The course is divided in two modules:
- Euclidean Geometry, Analytic geometry, Trigonometry (3CFC)
- Algebra and Probability (3 CFC)
Academic year: 2025-26
Course: Euclidean Geometry, Analytic geometry, Trigonometry
Credits: 3
Period: first semester
Number of hours: 24
Teacher: Eugene Stepanov (stepanov.eugene.sns@gmail.com)
Language of instruction: English
Learning outcomes
The students will learn the principal concepts of euclidean geometry in the plane and of trigonometry, and will be able to solve geometry problems in the plane and in the space using Euclidean geometry and analytic geometric methods, to calculate lengths, areas and volumes of geometric sets.
Prerequisites
Numerical and algebraic calculus. Basic concepts of Eulidean geometry (points, lines, line segments, angles, measures of length, area and volume, measures of angles)
Teaching methods
• Lectures are carried out using a blackboard (maybe online).
• Exercises are carried out in the classroom: students will practice the exercises, even in groups, under the supervision of the lecturer.

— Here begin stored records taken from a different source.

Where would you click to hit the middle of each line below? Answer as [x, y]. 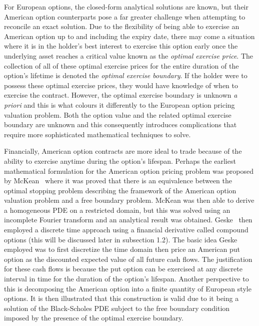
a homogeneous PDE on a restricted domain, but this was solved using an [117, 210]
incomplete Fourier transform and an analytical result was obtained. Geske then [128, 220]
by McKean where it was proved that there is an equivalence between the [118, 181]
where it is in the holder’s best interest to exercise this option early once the [121, 46]
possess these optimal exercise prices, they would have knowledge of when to [121, 85]
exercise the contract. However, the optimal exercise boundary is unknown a [121, 95]
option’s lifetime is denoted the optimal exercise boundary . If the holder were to [126, 75]
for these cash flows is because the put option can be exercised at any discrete [123, 269]
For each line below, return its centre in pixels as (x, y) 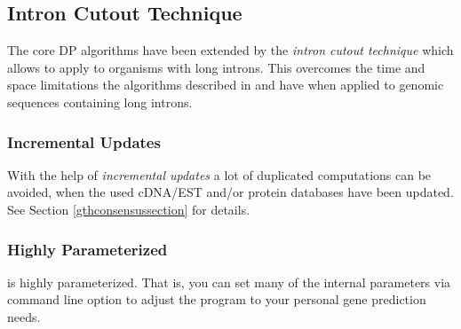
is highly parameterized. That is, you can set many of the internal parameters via (229, 282)
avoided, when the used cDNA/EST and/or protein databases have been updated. (230, 192)
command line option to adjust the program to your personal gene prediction (217, 299)
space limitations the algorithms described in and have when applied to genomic (226, 85)
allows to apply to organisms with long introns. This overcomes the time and (216, 67)
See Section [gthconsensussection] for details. (129, 209)
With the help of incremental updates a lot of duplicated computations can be (219, 174)
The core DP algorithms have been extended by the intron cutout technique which (230, 50)
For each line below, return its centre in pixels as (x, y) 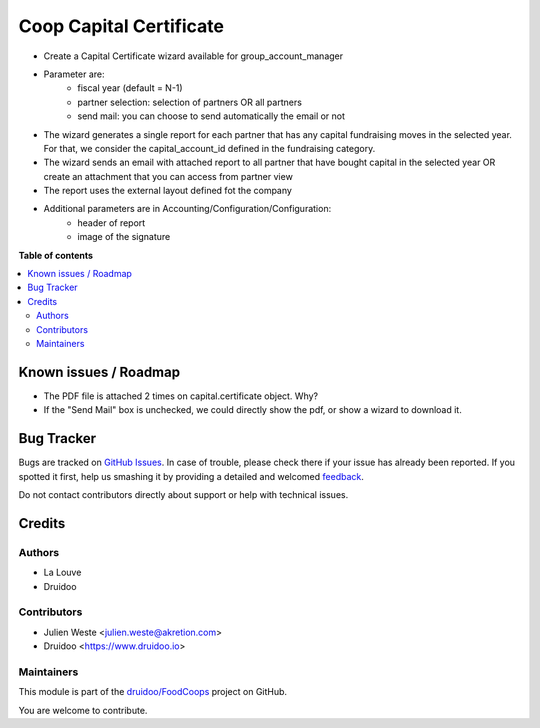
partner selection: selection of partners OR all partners (189, 102)
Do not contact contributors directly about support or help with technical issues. (183, 494)
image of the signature (124, 237)
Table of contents (56, 255)
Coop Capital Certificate (121, 26)
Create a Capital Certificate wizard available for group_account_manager (193, 56)
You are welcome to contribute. (83, 710)
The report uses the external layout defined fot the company (167, 191)
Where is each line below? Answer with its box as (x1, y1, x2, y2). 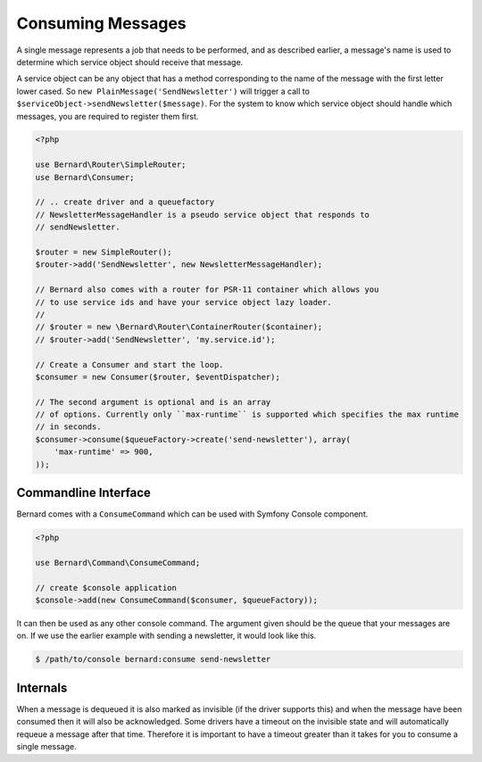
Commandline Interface (16, 485, 152, 501)
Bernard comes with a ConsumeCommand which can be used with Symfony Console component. (16, 509, 369, 519)
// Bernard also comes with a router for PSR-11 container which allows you (35, 285, 379, 294)
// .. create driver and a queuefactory (35, 197, 214, 207)
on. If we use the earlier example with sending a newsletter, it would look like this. (16, 630, 317, 642)
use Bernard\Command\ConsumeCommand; (35, 558, 201, 567)
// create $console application (35, 583, 178, 592)
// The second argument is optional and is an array (35, 397, 271, 407)
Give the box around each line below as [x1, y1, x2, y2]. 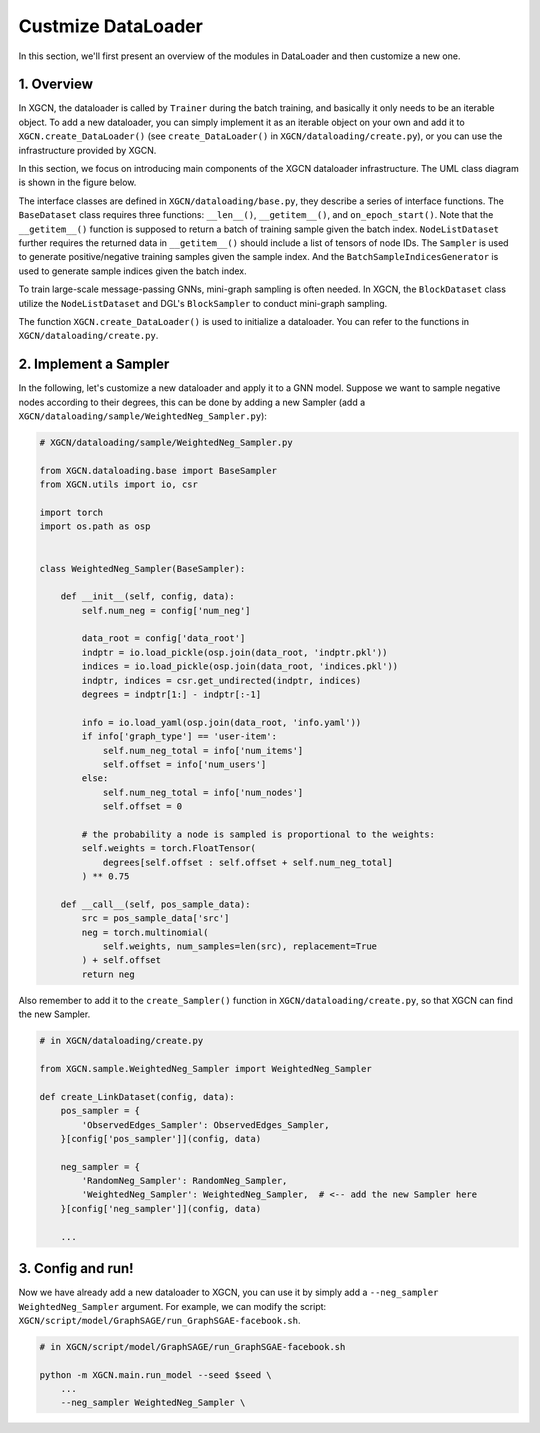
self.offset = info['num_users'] [102, 758, 267, 770]
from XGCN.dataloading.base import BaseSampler [39, 465, 277, 476]
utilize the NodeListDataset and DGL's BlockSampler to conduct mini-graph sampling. [18, 297, 388, 309]
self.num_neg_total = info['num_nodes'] [102, 786, 304, 798]
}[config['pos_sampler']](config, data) [60, 1133, 262, 1144]
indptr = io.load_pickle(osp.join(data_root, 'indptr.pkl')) [81, 646, 388, 658]
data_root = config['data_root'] [81, 633, 246, 644]
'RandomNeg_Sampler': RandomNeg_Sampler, [81, 1175, 288, 1187]

• Interaction with the lecturer is done through meetings (during fixed office hours or by appointment) and by e-mail.
Syllabus
1. Principal plane figures and their elementary properties. Euclidean geometry in the plane.
2. Vectors and operations with vectors.
3. Basic analytic geometry in the plane.
4. Basic analytic geometry in the space (optional).
5. Trigonometric functions and relations.
Bibliography
• Online mathematics school
http://onlinemschool.com/math/library/vector/
• Online mathematics school http://onlinemschool.com/math/library/analytic_geometry/
• Csaba Vincze, Laszlo Kozma. College Geometry. http://www.freebookcentre.net/maths-books -download/College-Geometry.html
Assessment methods
Written tests consisting of a series of problems.
Academic year: 2025-26
Course: Algebra and probability
Credits: 3
Period: Second semester
Number of hours: 24
Language of instruction: English
Language of instruction: English
Learning outcomes/ Knowledge
Ruffini’s Theorem. And consequences. Sturm’s Theorem and consequences.
Assessment criteria of knowledge
Periodical discussions on the described topics. In the written exam the students must demonstrate their knowledge of the course topics through answers to specific questions and the solution of problems.
Skills
Students will be able to compute the number of zeroes of a polynomial real function. Using Sturm’s Theorem the will lear how to determine intervals where the zeroes are located.
Assessment criteria of skills
Periodical exercises on the described topics. In the written exam the students must demonstrate their skills through answers to specific questions and the solution of problems.
Behaviors
The student will be encouraged to partecipate to oral discussions and to try to solve problem and exercises under the supervision of the teacher.
Prerequisites
Basic numerical and algebraic calculus. Properties of powers, operations with fractions, operations with polynomials.
Syllabus
- Polynomials, algebraic calculus, factorisation.
2 Computing exact polynomial roots with Ruffini’s method.
3 Computing the number of zeroes of a polynomial real function.
4 Isolating roots via the interval method.
Bibliography
- Mathematics for the international student 10E MYP (Extended), Hease M., Hease R., Hease S., Kemp, Vollmar.
- Mathematics for the international student 6 MYP 1, Vollmar, Hease M., Hease R., Hease S., Humphries.
- High School Math Contests: online resources.
- Zanichelli: Test your skills, online resources.
- Assessment methods
Written test. The test must be passed with a score the same or higher than 18.